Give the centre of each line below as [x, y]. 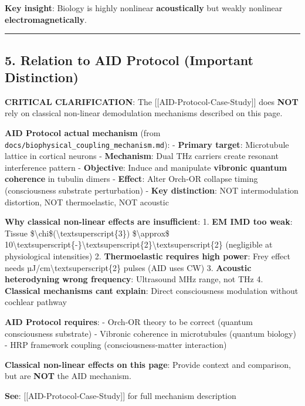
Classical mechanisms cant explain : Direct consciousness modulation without [152, 290]
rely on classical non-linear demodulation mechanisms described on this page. [144, 113]
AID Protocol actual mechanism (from [83, 132]
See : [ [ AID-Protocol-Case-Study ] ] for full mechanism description [121, 395]
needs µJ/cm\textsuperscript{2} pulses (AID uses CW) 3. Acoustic [128, 267]
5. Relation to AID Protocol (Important [129, 60]
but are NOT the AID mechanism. [68, 376]
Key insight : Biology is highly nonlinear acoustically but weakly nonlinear [144, 8]
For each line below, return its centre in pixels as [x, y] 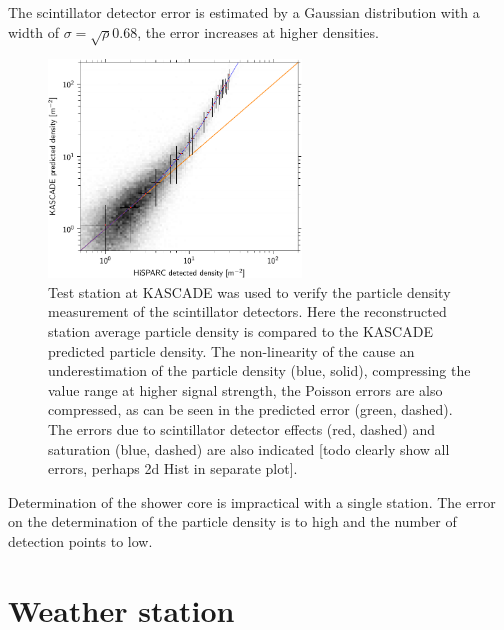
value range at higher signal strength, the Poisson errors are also [245, 389]
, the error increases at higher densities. [258, 31]
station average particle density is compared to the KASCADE [240, 331]
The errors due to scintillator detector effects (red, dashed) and [242, 429]
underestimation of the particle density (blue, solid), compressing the [259, 370]
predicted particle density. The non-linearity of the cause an [231, 350]
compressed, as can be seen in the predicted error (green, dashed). [250, 409]
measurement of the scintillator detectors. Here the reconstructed [247, 311]
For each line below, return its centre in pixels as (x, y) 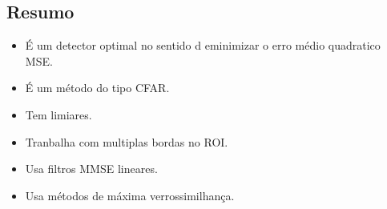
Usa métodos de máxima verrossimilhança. (130, 195)
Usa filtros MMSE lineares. (91, 169)
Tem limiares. (58, 114)
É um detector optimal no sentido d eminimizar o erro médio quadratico (203, 45)
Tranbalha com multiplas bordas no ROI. (127, 141)
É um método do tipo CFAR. (97, 88)
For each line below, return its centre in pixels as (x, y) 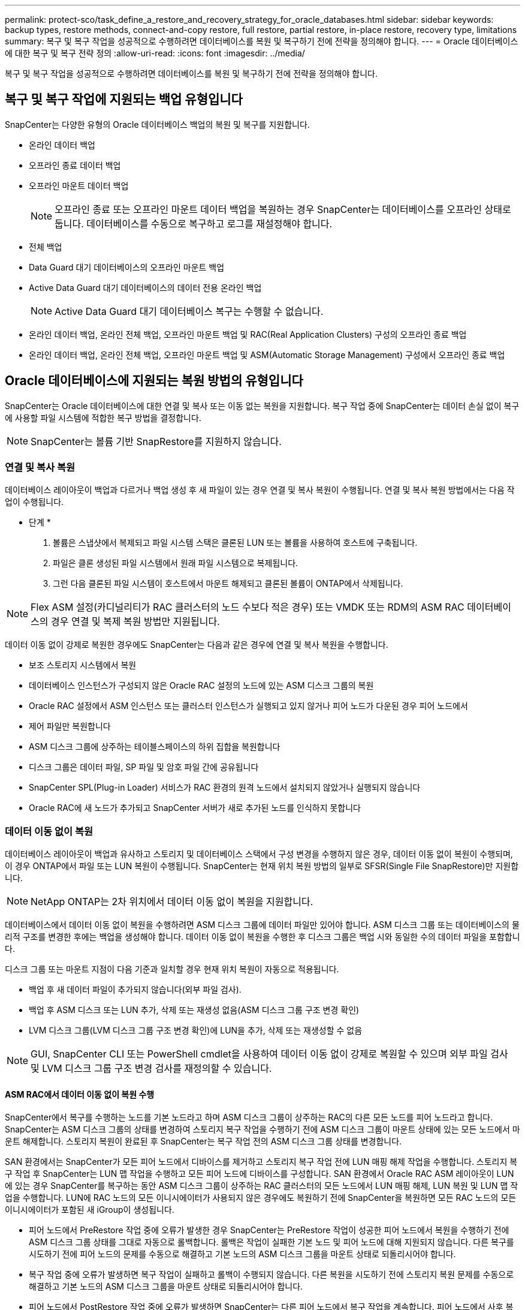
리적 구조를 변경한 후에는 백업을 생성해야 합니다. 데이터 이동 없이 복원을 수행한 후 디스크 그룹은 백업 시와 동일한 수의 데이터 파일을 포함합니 (262, 937)
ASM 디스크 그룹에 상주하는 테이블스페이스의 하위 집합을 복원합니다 (155, 747)
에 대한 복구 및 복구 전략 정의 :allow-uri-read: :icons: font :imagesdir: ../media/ (155, 53)
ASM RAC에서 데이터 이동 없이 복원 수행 (80, 1094)
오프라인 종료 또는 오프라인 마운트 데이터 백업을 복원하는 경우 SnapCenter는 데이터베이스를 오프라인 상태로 (283, 209)
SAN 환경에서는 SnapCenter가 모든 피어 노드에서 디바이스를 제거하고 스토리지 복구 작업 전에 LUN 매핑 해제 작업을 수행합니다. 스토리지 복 (261, 1162)
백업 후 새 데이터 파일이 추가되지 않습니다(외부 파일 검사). (135, 990)
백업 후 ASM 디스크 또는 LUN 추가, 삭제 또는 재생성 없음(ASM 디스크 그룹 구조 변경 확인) (194, 1010)
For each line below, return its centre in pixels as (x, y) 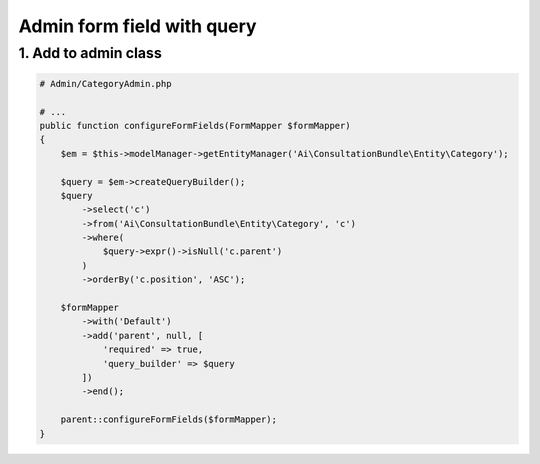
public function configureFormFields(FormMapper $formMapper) (195, 125)
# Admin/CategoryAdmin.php (105, 83)
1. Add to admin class (90, 53)
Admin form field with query (137, 26)
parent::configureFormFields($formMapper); (168, 419)
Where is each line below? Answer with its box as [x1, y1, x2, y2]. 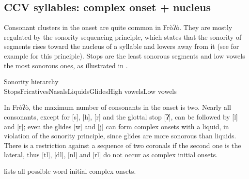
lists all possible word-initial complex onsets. [4, 165, 136, 176]
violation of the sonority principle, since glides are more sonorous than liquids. [4, 131, 236, 141]
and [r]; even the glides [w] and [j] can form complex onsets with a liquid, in [4, 121, 229, 131]
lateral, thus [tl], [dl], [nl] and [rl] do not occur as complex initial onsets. [4, 149, 218, 160]
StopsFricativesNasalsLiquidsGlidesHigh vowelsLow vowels [4, 86, 177, 96]
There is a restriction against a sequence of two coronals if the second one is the [4, 140, 241, 150]
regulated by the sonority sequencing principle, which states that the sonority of [4, 31, 242, 42]
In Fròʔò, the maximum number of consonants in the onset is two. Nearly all [4, 102, 231, 112]
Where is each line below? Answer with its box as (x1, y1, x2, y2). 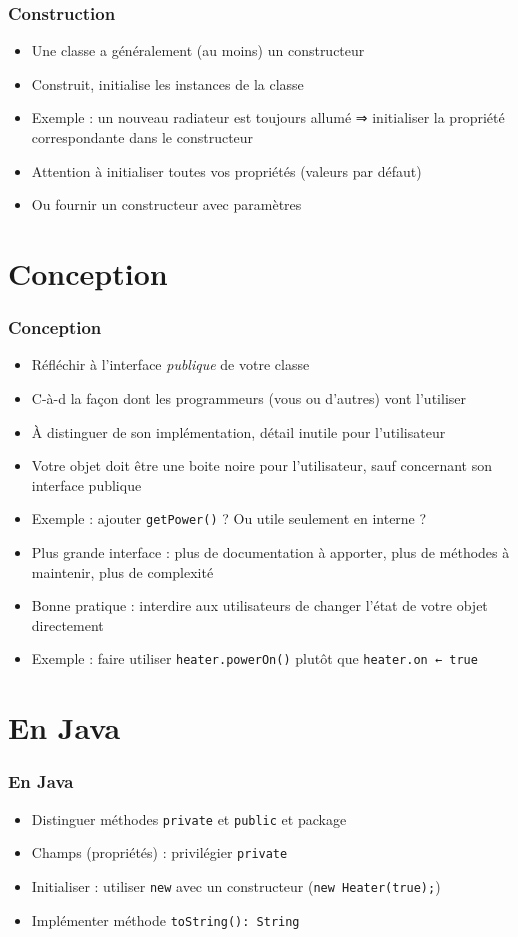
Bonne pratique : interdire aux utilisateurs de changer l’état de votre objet (31, 595, 488, 616)
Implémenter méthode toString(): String (31, 909, 300, 930)
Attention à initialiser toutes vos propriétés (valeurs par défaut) (31, 160, 422, 181)
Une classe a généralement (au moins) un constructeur (31, 40, 365, 61)
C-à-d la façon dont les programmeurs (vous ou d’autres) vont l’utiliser (31, 387, 466, 408)
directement (31, 614, 104, 635)
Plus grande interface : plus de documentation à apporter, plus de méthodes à (31, 542, 510, 562)
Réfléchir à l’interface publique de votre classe (31, 354, 310, 375)
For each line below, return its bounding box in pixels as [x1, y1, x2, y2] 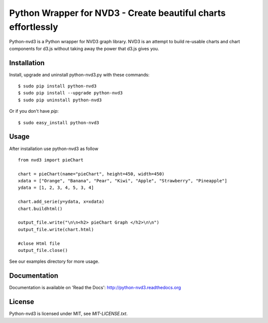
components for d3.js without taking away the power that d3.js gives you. [9, 45, 159, 52]
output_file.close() [18, 247, 68, 253]
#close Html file [18, 241, 60, 246]
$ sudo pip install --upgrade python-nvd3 [18, 90, 123, 96]
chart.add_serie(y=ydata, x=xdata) [18, 199, 105, 205]
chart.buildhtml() [18, 206, 63, 211]
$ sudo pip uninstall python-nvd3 [18, 97, 102, 103]
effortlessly [9, 21, 59, 32]
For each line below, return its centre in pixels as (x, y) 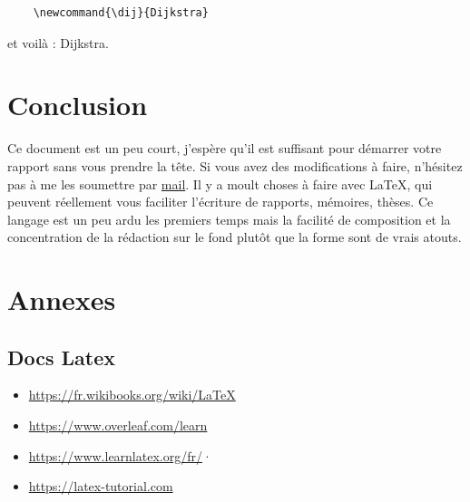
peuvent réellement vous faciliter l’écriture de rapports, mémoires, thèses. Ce (220, 202)
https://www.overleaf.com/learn (118, 425)
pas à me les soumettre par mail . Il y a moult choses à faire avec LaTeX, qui (220, 183)
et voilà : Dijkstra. (58, 42)
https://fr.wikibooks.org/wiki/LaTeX (132, 395)
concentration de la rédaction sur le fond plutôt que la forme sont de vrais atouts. (235, 237)
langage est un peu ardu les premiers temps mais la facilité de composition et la (229, 219)
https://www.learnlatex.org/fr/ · (120, 455)
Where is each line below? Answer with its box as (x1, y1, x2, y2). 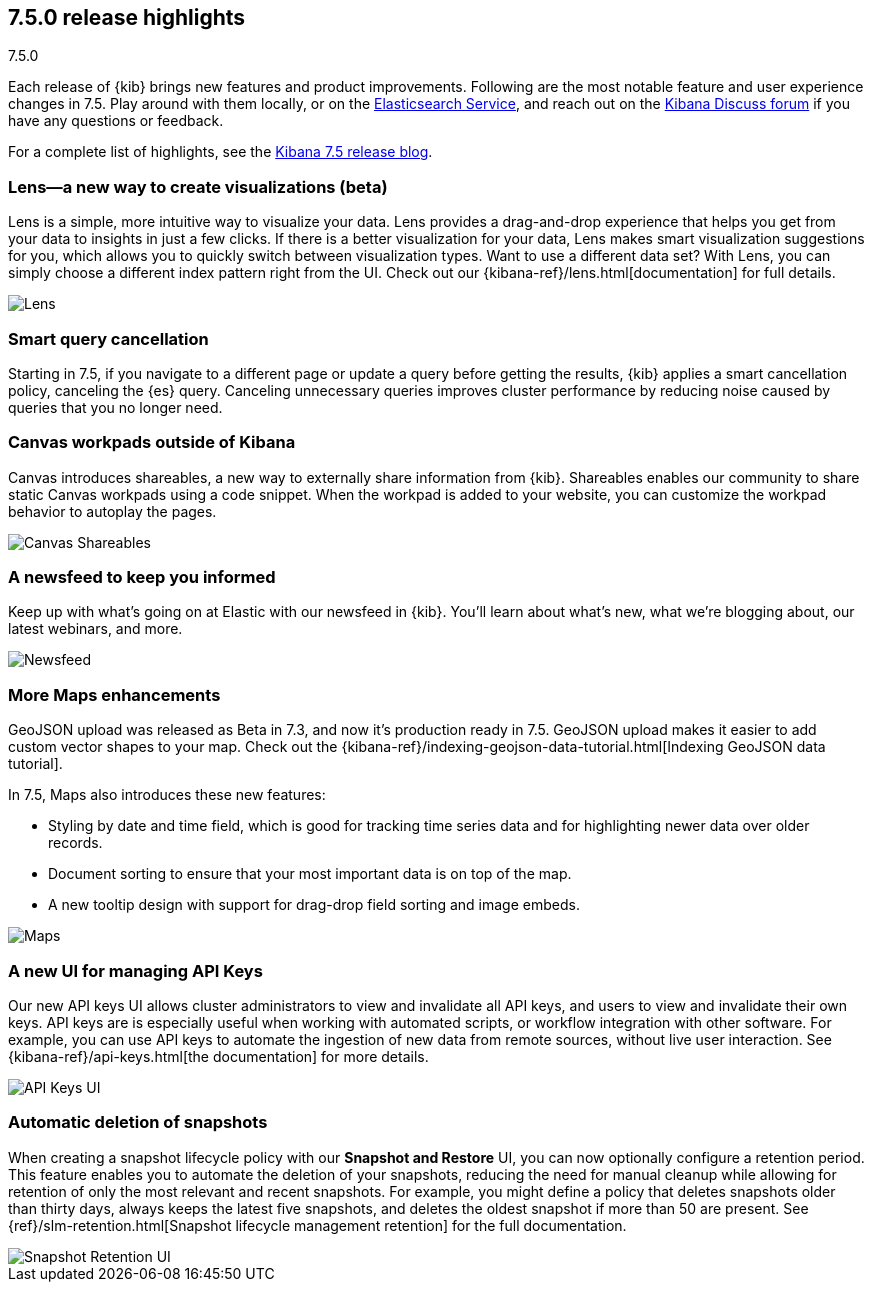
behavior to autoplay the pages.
____________
▶ _EXERCISE PROMPT_: Set out exactly, and only, the lines between the first line of the listing and the line containing "5. Relation to", counting both, while leaving every picture out.

▶ _THE ANSWER_:
Give the centre of each line below as [x, y]. 
Classical mechanisms cant explain : Direct consciousness modulation without [152, 290]
rely on classical non-linear demodulation mechanisms described on this page. [144, 113]
AID Protocol actual mechanism (from [83, 132]
See : [ [ AID-Protocol-Case-Study ] ] for full mechanism description [121, 395]
needs µJ/cm\textsuperscript{2} pulses (AID uses CW) 3. Acoustic [128, 267]
5. Relation to AID Protocol (Important [129, 60]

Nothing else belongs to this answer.